In the records below, the lines from the one with "the polynomials obtained" through the last are to be printed exactly, and nothing else.

___ DATASET RECORDS

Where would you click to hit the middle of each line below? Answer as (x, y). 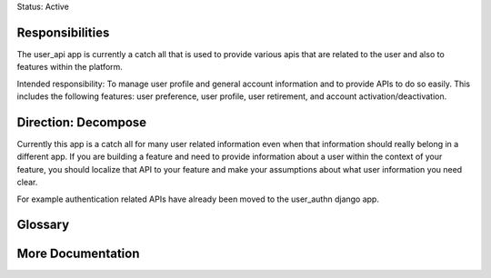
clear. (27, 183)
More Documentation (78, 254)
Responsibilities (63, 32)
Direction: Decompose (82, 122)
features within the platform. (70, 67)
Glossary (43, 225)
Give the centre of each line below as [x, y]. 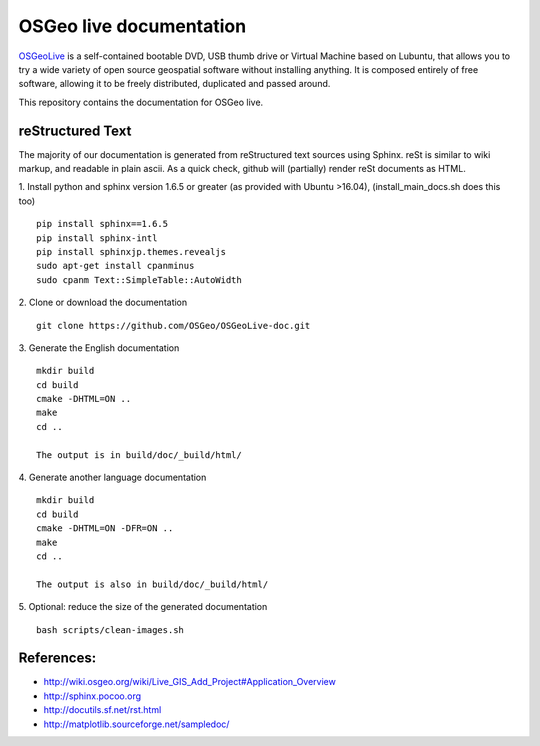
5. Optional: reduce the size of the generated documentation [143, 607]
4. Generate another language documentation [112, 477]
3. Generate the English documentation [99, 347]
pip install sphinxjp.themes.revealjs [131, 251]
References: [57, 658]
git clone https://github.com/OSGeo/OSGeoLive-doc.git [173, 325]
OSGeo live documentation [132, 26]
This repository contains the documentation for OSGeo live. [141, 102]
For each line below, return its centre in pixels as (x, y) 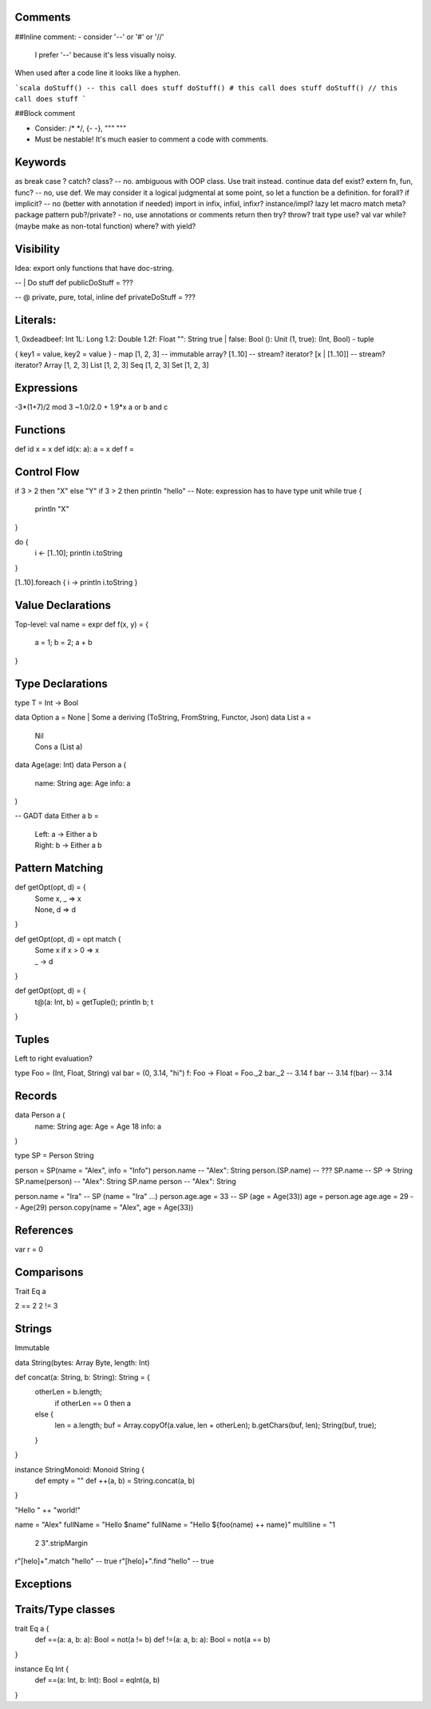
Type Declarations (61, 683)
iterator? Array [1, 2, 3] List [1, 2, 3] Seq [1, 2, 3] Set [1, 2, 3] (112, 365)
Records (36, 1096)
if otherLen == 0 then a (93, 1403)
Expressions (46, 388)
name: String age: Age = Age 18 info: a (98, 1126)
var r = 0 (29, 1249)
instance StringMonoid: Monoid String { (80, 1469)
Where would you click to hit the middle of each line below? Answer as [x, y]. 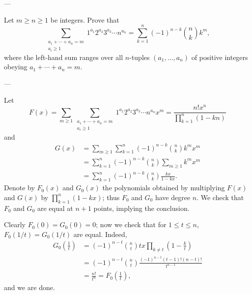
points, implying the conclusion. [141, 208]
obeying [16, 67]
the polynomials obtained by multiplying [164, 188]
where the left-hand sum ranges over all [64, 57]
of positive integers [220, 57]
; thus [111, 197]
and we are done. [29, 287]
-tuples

______

→ **OUTPUT BELOW**
the polynomials obtained by multiplying [164, 188]
where the left-hand sum ranges over all [64, 57]
of positive integers [220, 57]
; thus [111, 197]
and we are done. [29, 287]
-tuples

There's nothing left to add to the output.